*REQUIREMENT*.
Scan the material for the word "number", then return every line where it appears.

(EXERCISE DATA)

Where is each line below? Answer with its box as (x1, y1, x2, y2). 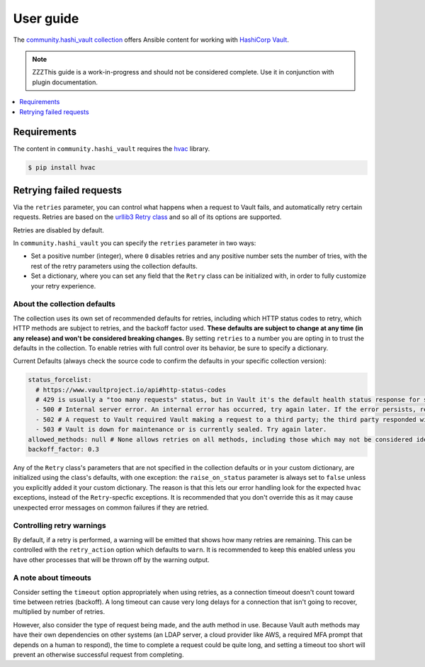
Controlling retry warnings (13, 521, 106, 531)
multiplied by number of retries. (13, 607, 106, 616)
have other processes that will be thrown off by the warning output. (13, 555, 210, 564)
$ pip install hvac (28, 164, 96, 172)
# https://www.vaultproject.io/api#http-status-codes (35, 386, 227, 393)
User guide (13, 11, 79, 26)
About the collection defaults (13, 299, 116, 309)
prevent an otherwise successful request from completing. (13, 651, 184, 658)
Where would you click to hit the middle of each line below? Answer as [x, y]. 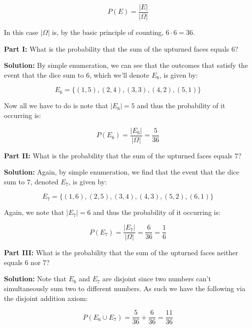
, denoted [44, 181]
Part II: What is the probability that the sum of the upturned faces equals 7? [123, 155]
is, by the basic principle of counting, [108, 32]
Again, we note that [34, 212]
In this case [21, 32]
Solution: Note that [35, 279]
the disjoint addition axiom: [46, 298]
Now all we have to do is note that [56, 105]
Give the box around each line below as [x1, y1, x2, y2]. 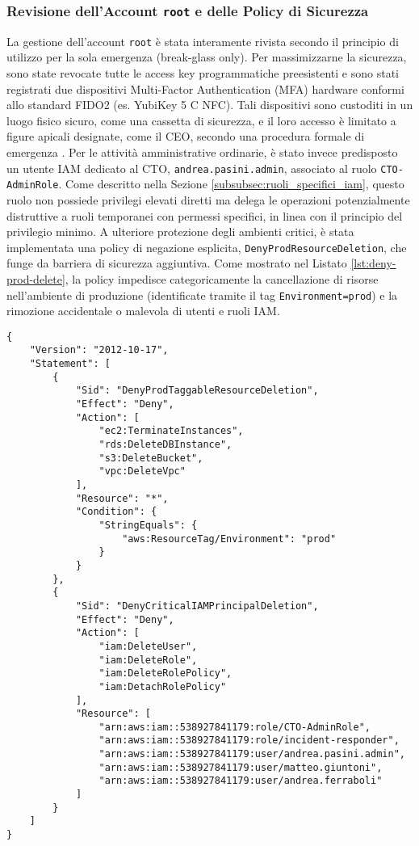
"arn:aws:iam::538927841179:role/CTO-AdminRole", [98, 721, 371, 733]
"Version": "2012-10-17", [29, 344, 169, 356]
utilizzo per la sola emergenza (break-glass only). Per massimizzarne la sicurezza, [6, 48, 407, 65]
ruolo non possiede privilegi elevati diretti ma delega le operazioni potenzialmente [6, 191, 410, 208]
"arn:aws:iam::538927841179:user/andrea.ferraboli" [98, 775, 383, 787]
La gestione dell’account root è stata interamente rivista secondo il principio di [6, 32, 399, 49]
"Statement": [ [29, 358, 111, 370]
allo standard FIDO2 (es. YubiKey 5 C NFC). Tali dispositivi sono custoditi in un [6, 96, 413, 113]
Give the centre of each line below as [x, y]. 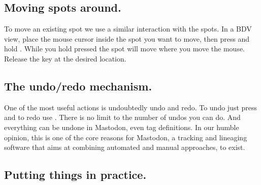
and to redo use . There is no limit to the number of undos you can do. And [122, 117]
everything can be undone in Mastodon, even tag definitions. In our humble [122, 127]
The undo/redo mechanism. [78, 86]
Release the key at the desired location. [65, 58]
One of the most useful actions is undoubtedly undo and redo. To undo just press [131, 107]
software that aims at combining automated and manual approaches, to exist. [125, 147]
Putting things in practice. [75, 175]
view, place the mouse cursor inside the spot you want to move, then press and [127, 38]
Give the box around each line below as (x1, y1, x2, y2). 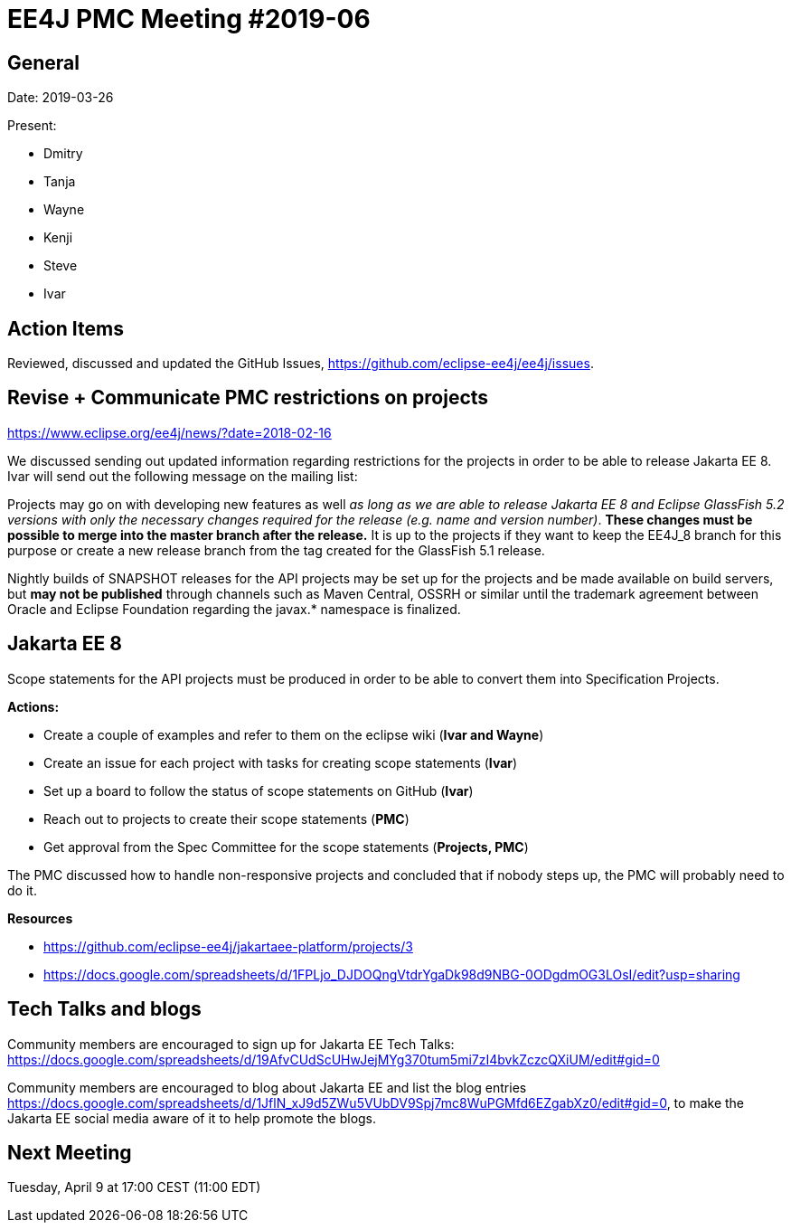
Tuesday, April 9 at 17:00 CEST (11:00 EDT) (7, 1179, 261, 1196)
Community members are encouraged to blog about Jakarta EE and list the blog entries (7, 1079, 527, 1095)
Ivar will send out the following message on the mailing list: (7, 468, 358, 484)
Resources (7, 910, 73, 926)
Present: (7, 118, 57, 134)
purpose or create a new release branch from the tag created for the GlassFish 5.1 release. (7, 542, 545, 558)
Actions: (7, 698, 60, 714)
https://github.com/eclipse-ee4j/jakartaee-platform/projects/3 (43, 938, 413, 954)
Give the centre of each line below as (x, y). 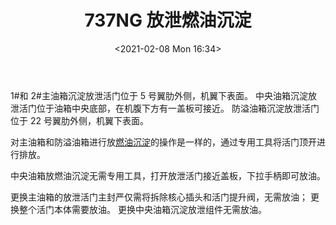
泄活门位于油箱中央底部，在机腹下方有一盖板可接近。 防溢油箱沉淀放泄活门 (165, 108)
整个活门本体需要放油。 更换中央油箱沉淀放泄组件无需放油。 (142, 209)
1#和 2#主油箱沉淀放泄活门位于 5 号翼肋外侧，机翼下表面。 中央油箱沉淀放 (164, 95)
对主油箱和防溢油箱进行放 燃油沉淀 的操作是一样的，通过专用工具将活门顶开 (163, 142)
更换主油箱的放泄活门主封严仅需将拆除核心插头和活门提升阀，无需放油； (159, 197)
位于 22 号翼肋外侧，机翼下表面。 (79, 120)
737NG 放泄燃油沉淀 (168, 20)
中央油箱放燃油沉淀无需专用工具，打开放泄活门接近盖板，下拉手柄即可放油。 (168, 175)
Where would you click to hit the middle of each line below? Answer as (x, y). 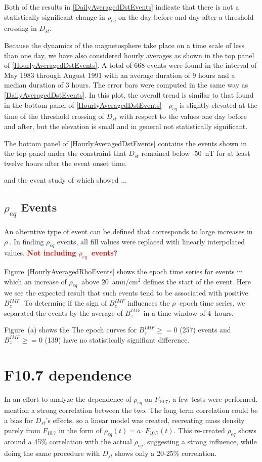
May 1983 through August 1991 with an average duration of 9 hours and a (120, 75)
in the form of (80, 430)
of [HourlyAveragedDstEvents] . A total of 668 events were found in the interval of (130, 65)
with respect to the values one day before (183, 116)
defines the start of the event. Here (197, 281)
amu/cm (125, 281)
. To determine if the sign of (63, 303)
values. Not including (40, 253)
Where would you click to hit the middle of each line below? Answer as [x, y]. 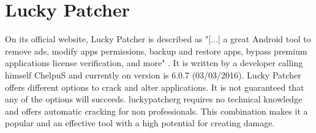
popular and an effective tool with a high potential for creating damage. [140, 123]
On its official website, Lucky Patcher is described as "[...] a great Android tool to [158, 39]
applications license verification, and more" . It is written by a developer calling [154, 63]
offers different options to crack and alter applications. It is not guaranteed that [155, 87]
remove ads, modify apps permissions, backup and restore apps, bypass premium [156, 51]
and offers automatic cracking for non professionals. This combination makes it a [156, 111]
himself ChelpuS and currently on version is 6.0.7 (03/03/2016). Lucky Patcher [153, 74]
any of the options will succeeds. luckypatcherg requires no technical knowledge [154, 99]
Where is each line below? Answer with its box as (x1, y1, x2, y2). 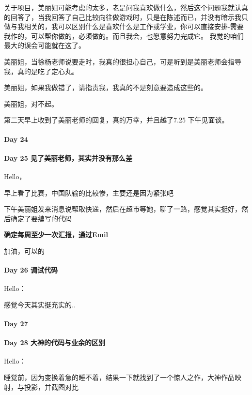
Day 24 (4, 134, 28, 144)
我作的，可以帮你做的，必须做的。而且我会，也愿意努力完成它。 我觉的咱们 (4, 30, 244, 41)
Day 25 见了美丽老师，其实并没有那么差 (4, 152, 133, 163)
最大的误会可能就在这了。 (4, 40, 85, 50)
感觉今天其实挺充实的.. (4, 299, 76, 309)
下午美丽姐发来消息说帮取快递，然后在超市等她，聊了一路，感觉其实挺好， (4, 204, 241, 214)
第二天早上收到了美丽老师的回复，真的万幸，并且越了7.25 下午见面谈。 (4, 115, 229, 125)
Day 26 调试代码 (4, 265, 58, 275)
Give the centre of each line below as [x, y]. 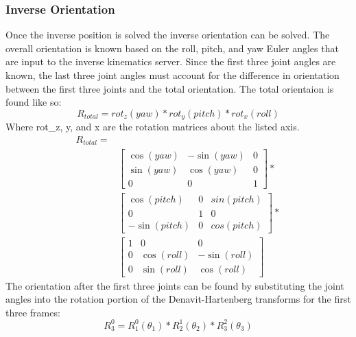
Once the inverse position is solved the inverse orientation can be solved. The [168, 35]
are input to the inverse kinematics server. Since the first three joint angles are [171, 61]
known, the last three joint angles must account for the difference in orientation [173, 75]
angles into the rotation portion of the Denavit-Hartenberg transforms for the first [178, 299]
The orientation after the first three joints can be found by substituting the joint [175, 285]
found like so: [34, 102]
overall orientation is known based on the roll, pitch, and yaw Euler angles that [172, 48]
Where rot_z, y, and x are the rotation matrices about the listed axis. [153, 127]
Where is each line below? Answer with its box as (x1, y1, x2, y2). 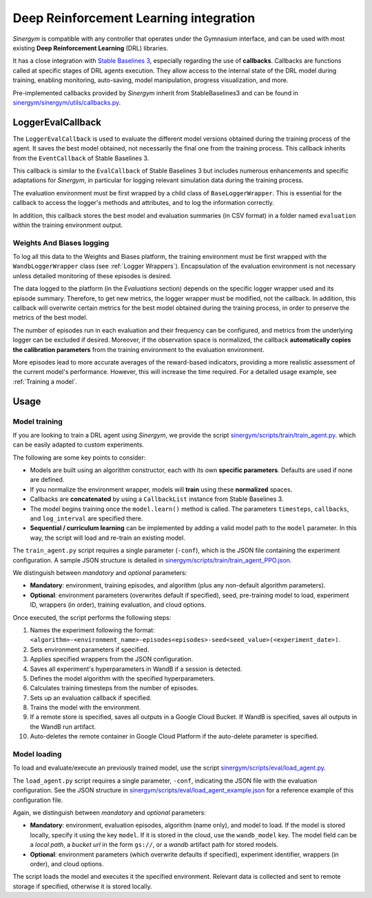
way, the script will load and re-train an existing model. (30, 534, 185, 542)
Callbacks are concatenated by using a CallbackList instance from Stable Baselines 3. (30, 495, 284, 503)
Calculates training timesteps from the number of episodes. (30, 684, 199, 692)
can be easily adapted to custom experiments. (12, 440, 145, 449)
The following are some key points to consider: (12, 453, 146, 462)
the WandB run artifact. (30, 722, 96, 731)
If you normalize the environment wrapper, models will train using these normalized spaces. (30, 485, 293, 494)
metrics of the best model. (12, 313, 88, 322)
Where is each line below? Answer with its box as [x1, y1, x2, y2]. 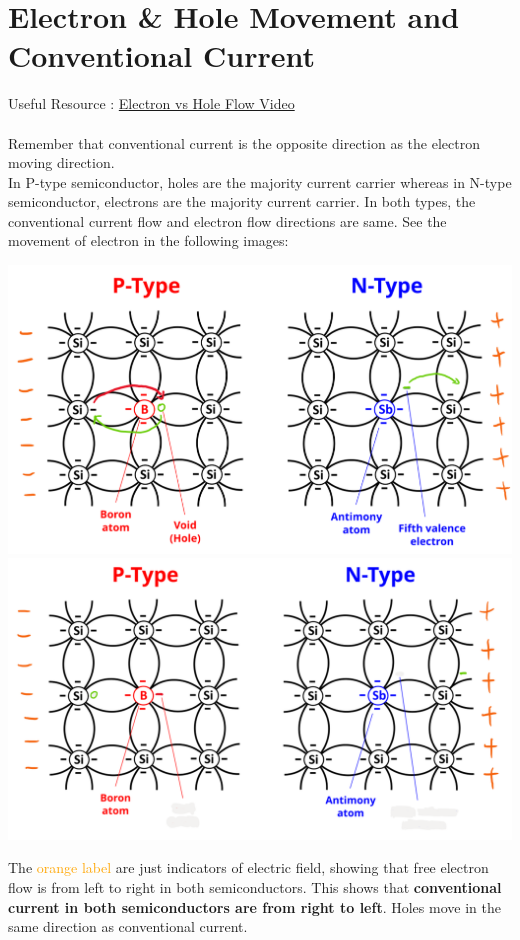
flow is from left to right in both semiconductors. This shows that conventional [8, 877, 502, 898]
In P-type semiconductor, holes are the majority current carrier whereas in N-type [8, 171, 512, 192]
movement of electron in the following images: [8, 230, 289, 251]
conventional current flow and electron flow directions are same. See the [8, 210, 447, 231]
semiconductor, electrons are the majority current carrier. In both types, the [8, 191, 476, 212]
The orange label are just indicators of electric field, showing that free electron [8, 857, 489, 878]
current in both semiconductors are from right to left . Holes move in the [8, 896, 501, 917]
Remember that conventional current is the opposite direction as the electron [8, 132, 480, 153]
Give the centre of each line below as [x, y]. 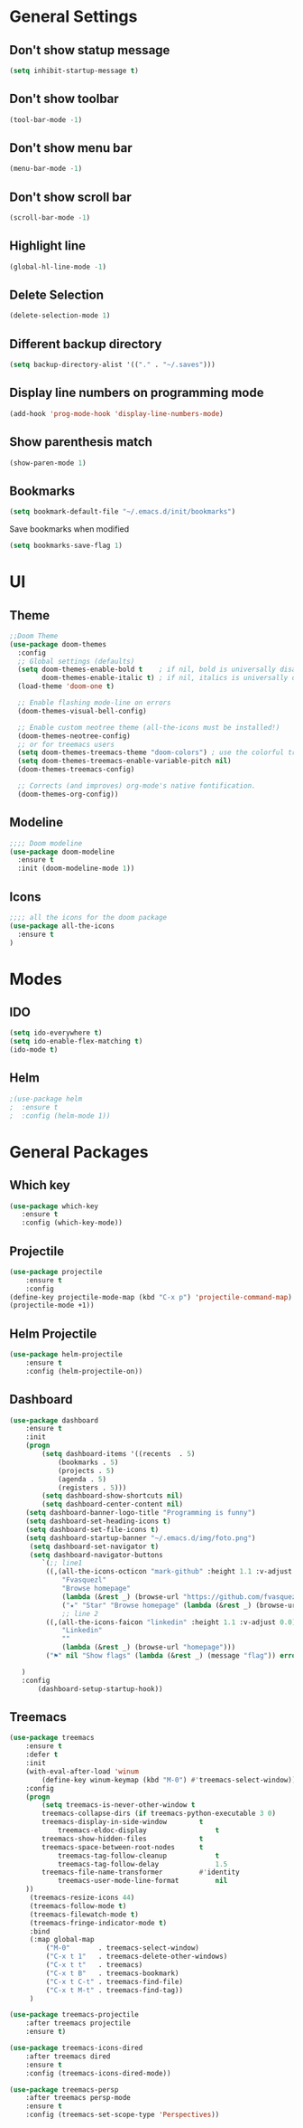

(End EXERCISE DATA)

*ANSWER SECTION*.
multiplied by number of retries. (13, 607, 106, 616)
and to redo use . There is no limit to the number of undos you can do. And [122, 117]
Calculates training timesteps from the number of episodes. (30, 684, 199, 692)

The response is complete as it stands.